Iran wil Saddam aanklagen wegens aanval
Iran is verbolgen over het feit dat de aanval van Irak op Iraans grondgebied in 1980 niet op de lijst van aanklachten tegen ex–dictator Saddam Hussein te vinden is. Iran heeft zelf een aanklacht opgesteld en wil die aanhangig maken bij het speciale tribunaal waarvoor Saddam zal moeten verschijnen.
De voormalige Iraakse leider moet volgens Teheran worden vervolgd wegens onder meer de aanval op Iran, de dood van Iraniërs en de inzet van chemische wapens, zo maakte het Iraanse ministerie van Buitenlandse Zaken zondag bekend. Volgens de officiële cijfers vielen er bijna een miljoen doden in de acht jaar durende oorlog tussen Iran en Irak. Ook liepen volgens Teheran zeker 45.000 Iraanse militairen verwondingen op door de Iraakse inzet van strijdgassen.
Saddam Hussein werd afgelopen donderdag voorgeleid voor een speciaal tribunaal. Hij hoorde zeven aanklachten aan, maar hij werd niet beschuldigd in verband met de oorlog met Iran.

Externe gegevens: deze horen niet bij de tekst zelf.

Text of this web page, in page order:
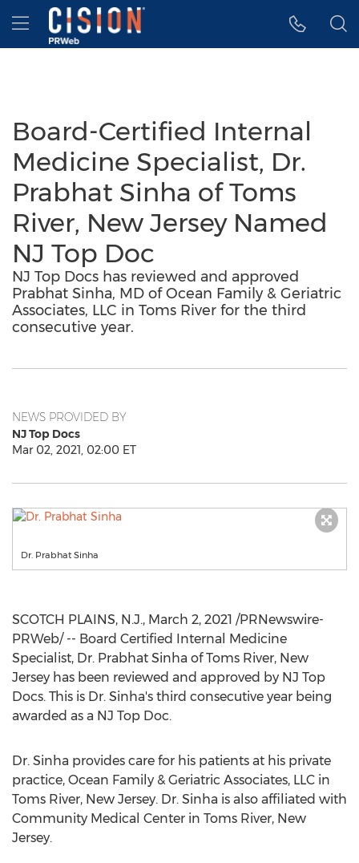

Overigens denkt de nieuwe Iraakse minister van Buitenlandse Zaken Hoshyar Zebari dat Iran momenteel geen fraaie rol speelt in Irak. Volgens Zebari is Iran een van de belangrijkste aanstichters van de opstand in Irak. Ook Syrië zou terroristen en voormalige aanhangers van het regime van Saddam steunen, aldus Zebari tegen de Britse krant The Sunday Telegraph. Rebellen zouden financiële en logistieke ondersteuning krijgen en worden getraind door overheidsdiensten van de buurlanden van Irak.

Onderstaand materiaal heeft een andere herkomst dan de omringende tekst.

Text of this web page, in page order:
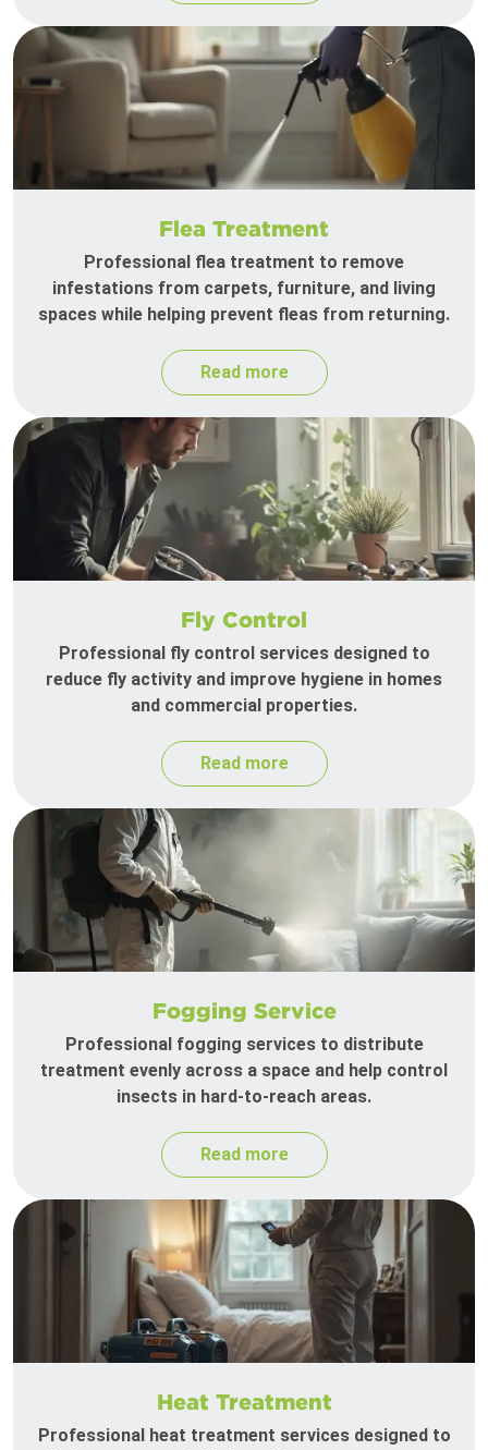
Flea Treatment
Professional flea treatment to remove
infestations from carpets, furniture, and living
spaces while helping prevent fleas from returning.
Read more
Fly Control
Professional fly control services designed to
reduce fly activity and improve hygiene in homes
and commercial properties.
Read more
Fogging Service
Professional fogging services to distribute
treatment evenly across a space and help control
insects in hard-to-reach areas.
Read more
Heat Treatment
Professional heat treatment services designed to

De Iraanse president Khatami is zelf een andere mening toegedaan. Tijdens het bezoek van zijn Syrische ambtgenoot Assad zei Khatami zondag dat Syrië en Iran meer zouden moeten samenwerken om de vrede in Irak te bevorderen en de stabiliteit te herstellen.
In Irak zelf bleef het dit weekeinde relatief rustig. Zondag vielen nog wel drie doden toen de nationale garde bij een wegversperring de bestuurder van een auto met explosieven doodschoot. Daarbij kwamen ook twee voorbijgangers om. Zaterdag kwamen zeker vijf Irakezen om het leven door een Amerikaanse aanval op de plaats Khalidiya, meldden ooggetuigen. In de plaats Mahmudiya, ten zuiden van Bagdad, vielen zes doden door een aanslag met een bom op een legerpost. Amerikaanse militairen ontmantelden zaterdag in een buitenwijk van Bagdad overigens een werkplaats waar volgens de strijdkrachten autobommen werden gefabriceerd.
Een woordvoerder van de Iraakse regering zei zondag dat er een noodwet in voorbereiding is om het geweld in het land in te dammen. Mogelijk wordt die al maandag doorgevoerd. Premier Allawi krijgt volgens de noodwet volmachten, onder meer voor het uitroepen van de noodtoestand in delen van het land. Dit zou alleen mogelijk zijn als er sprake is van ’ernstige gevaren en bedreigingen van de grondvesten van de staat, haar instituties en haar burgers’.
Er heerst verder nog steeds verwarring over het lot van de Amerikaanse marinier van Libanese afkomst Wassef Ali Hassoun. Zaterdag verscheen er een bericht op een islamitische website dat de militair door de extremistische groepering Ansar al–Sunna was omgebracht. Hassoun werd eind juni gegijzeld. Maar Ansar al–Sunna liet zondag weten dat de verklaring op de website vals was. Libië, dat de dood van Hassoun eerder al had bevestigd, trok dit zondag in. De minister van Buitenlandse Zaken zei „dat alles dat we tot nu toe hebben, de verklaring is van de betrokken groepering". De Amerikaanse strijdkrachten lieten weten optimistisch te blijven.